*EXERCISE DIRECTIONS*.
Reproduce word for word the lines between those holding "tradicionais. Afinal, a" and "PREVIOUS NEXT", inclusive, and nothing else from the data below.
[Start of Attachment]
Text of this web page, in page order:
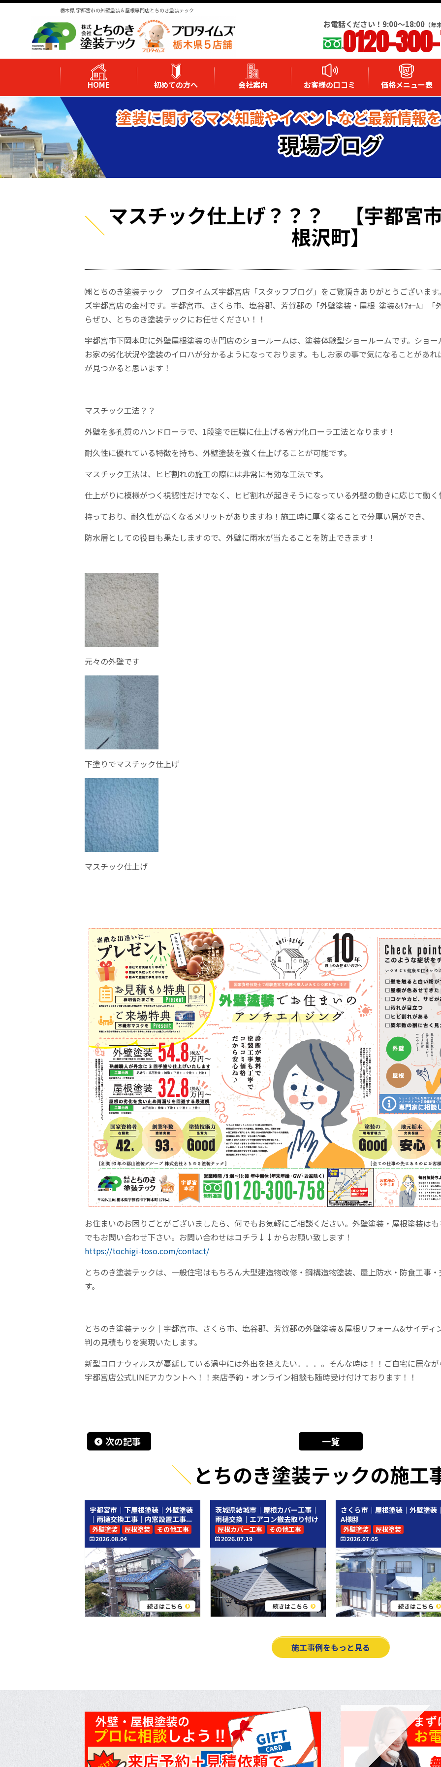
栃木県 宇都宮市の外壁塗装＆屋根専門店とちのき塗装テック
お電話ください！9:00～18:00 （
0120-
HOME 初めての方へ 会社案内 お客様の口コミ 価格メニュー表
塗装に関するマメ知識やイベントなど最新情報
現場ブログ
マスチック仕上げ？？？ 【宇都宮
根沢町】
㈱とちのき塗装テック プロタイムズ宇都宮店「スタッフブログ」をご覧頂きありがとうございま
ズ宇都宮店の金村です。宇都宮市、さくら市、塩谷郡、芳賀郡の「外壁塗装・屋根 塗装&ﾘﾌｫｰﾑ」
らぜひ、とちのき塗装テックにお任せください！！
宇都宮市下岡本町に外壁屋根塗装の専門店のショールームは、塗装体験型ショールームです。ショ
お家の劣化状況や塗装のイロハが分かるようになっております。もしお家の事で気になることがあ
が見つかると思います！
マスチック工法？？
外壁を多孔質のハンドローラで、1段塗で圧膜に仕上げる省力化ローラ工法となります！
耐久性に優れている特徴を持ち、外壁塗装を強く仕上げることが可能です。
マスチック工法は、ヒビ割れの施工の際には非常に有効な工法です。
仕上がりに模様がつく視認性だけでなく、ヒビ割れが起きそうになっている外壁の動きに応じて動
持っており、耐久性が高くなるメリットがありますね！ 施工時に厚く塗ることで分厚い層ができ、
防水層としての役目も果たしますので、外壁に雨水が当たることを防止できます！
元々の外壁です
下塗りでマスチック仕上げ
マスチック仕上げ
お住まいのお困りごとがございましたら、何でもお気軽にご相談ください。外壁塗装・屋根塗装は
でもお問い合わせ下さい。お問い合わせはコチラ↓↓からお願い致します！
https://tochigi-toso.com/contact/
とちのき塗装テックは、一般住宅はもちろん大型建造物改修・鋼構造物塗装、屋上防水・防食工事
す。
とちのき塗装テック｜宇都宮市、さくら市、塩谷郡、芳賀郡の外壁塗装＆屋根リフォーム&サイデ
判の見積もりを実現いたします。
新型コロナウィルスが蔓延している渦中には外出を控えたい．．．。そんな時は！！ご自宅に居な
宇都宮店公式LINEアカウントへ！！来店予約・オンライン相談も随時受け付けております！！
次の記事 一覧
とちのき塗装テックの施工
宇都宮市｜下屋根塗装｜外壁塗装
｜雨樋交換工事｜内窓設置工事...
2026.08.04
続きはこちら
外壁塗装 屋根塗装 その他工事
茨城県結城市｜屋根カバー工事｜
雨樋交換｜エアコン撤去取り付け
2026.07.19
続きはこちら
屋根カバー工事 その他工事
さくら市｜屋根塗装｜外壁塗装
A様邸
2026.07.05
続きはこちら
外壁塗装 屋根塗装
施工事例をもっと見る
[End of Attachment]
[Start of Attachment]
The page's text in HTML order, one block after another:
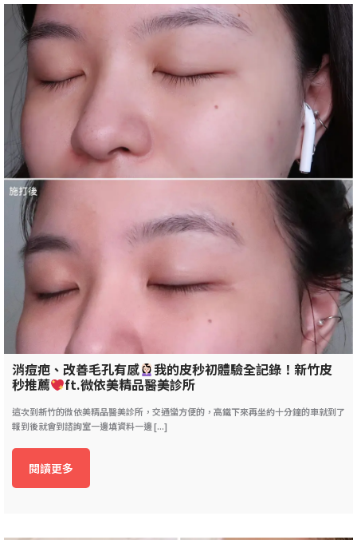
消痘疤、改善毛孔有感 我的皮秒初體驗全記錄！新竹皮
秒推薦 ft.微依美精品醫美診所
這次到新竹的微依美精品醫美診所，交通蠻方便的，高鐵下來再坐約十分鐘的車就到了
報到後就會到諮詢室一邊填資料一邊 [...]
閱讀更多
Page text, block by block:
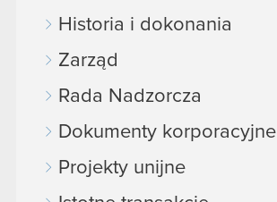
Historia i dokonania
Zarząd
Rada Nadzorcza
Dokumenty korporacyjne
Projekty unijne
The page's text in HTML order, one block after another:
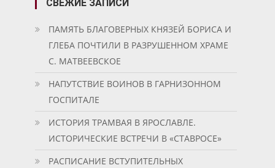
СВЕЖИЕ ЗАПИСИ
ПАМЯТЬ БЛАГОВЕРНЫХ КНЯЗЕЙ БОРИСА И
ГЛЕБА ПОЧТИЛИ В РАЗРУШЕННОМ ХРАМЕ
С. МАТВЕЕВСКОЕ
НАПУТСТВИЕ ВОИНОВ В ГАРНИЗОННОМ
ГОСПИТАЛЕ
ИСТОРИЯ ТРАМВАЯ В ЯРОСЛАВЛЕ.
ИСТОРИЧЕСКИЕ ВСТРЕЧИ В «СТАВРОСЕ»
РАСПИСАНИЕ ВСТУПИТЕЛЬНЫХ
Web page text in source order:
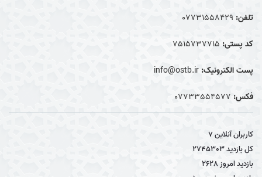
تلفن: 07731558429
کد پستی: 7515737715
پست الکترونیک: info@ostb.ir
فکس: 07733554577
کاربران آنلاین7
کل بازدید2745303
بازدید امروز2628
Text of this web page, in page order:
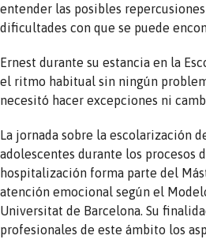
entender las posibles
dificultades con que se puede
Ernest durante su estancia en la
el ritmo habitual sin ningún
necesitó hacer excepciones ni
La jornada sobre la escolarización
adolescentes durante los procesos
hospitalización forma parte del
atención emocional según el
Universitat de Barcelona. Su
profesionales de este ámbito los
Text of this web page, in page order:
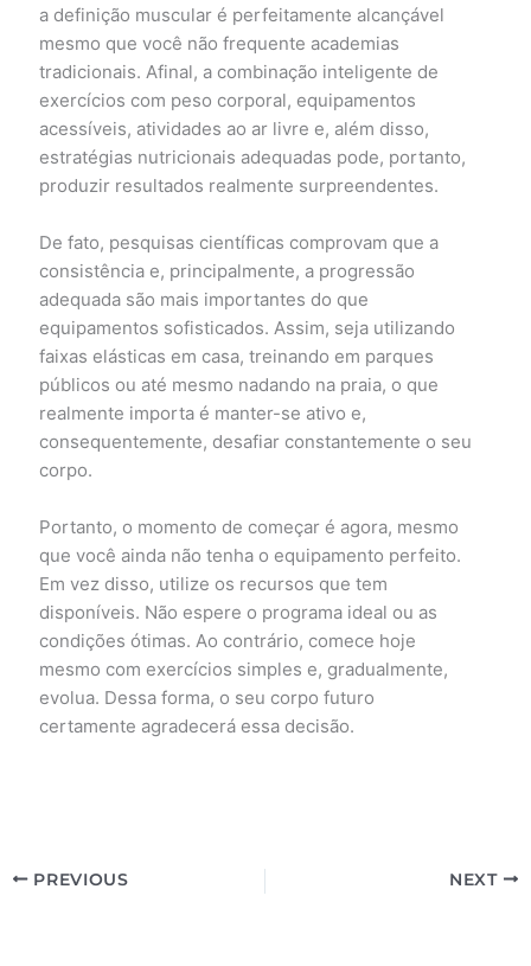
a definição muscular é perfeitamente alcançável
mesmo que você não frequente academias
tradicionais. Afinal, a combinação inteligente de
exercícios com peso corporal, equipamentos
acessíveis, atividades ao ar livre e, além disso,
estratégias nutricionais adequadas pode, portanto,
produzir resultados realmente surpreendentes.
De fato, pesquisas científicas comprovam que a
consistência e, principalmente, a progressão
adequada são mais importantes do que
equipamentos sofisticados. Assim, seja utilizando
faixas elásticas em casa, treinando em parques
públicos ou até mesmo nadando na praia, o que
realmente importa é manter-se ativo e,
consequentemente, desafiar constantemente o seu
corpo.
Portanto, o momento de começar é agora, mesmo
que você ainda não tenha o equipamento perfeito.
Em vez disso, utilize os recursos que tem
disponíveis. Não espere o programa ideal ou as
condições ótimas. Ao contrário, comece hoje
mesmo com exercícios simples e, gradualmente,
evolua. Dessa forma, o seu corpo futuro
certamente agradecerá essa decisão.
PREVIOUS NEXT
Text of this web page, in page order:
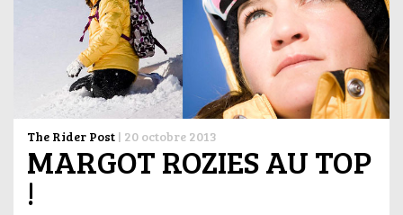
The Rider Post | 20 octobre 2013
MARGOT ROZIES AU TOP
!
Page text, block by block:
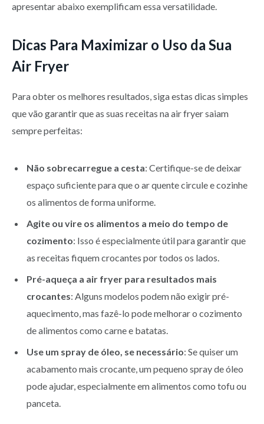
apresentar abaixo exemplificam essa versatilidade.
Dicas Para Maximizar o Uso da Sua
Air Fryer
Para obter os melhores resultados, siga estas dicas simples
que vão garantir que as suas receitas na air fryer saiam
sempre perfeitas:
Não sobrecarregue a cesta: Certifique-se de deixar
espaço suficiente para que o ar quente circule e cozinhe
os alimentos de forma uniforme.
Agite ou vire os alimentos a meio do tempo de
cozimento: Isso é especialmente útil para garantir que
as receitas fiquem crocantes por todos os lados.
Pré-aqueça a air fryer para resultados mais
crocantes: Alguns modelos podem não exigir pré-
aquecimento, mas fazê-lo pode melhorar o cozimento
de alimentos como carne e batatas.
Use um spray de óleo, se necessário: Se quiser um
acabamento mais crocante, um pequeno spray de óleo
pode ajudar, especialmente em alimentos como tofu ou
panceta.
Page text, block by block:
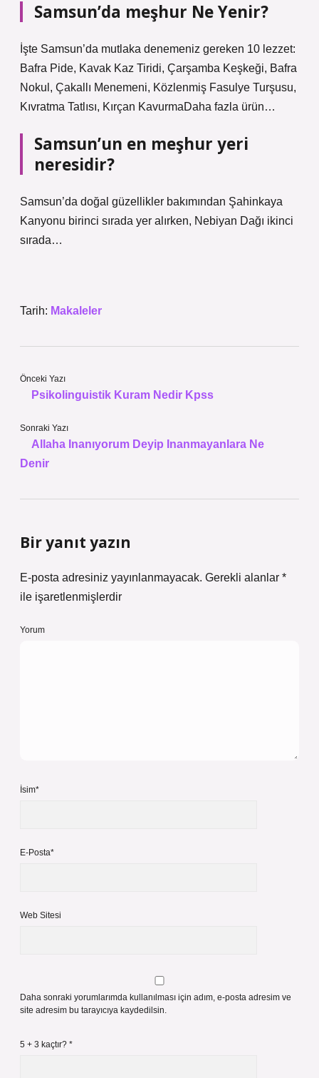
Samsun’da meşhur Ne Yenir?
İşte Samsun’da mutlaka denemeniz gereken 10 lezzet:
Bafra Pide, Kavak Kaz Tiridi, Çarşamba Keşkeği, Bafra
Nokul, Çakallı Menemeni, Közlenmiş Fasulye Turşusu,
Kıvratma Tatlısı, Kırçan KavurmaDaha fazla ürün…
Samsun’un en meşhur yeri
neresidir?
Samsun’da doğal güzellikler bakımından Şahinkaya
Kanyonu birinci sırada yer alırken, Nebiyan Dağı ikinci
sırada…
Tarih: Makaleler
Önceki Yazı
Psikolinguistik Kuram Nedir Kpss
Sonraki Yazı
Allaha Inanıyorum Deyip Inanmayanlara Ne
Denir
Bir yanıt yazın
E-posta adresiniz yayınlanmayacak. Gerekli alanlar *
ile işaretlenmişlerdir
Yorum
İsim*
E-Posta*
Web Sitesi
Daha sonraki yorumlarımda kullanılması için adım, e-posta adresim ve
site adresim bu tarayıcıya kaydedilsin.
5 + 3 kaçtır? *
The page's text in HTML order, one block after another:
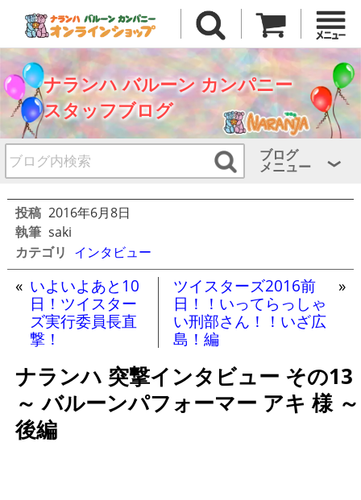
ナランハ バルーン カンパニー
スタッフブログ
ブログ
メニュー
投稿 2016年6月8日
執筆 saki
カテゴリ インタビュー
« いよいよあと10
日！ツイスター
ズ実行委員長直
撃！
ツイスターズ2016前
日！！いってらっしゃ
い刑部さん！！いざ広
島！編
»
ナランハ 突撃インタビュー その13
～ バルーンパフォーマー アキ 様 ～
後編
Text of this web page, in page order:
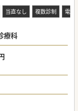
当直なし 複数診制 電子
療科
[End of Attachment]
*SOLUTION FOR THIS TASK*.
tradicionais. Afinal, a combinação inteligente de
exercícios com peso corporal, equipamentos
acessíveis, atividades ao ar livre e, além disso,
estratégias nutricionais adequadas pode, portanto,
produzir resultados realmente surpreendentes.
De fato, pesquisas científicas comprovam que a
consistência e, principalmente, a progressão
adequada são mais importantes do que
equipamentos sofisticados. Assim, seja utilizando
faixas elásticas em casa, treinando em parques
públicos ou até mesmo nadando na praia, o que
realmente importa é manter-se ativo e,
consequentemente, desafiar constantemente o seu
corpo.
Portanto, o momento de começar é agora, mesmo
que você ainda não tenha o equipamento perfeito.
Em vez disso, utilize os recursos que tem
disponíveis. Não espere o programa ideal ou as
condições ótimas. Ao contrário, comece hoje
mesmo com exercícios simples e, gradualmente,
evolua. Dessa forma, o seu corpo futuro
certamente agradecerá essa decisão.
PREVIOUS NEXT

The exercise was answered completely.